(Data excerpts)
☆ ☆ ☆ ☆

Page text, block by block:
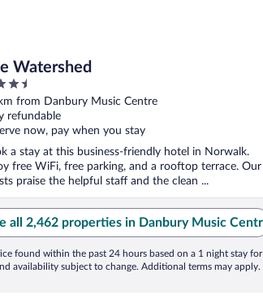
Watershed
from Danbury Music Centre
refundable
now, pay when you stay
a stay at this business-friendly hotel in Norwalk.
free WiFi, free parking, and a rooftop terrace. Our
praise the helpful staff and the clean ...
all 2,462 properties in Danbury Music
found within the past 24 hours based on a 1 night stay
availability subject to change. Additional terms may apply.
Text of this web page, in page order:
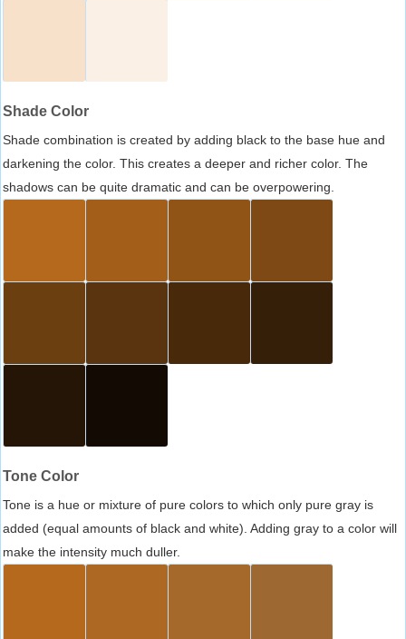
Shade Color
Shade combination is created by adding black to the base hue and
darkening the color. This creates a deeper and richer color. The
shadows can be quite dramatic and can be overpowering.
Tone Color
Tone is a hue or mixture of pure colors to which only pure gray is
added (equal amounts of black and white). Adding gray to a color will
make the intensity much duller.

☆ ☆ ☆ ☆

■ TRY IT ■
Copy exactly the line containing "added (equal amounts" and every line after it, ending with the last line of the records above.

■ COMPLETED TASK ■
added (equal amounts of black and white). Adding gray to a color will
make the intensity much duller.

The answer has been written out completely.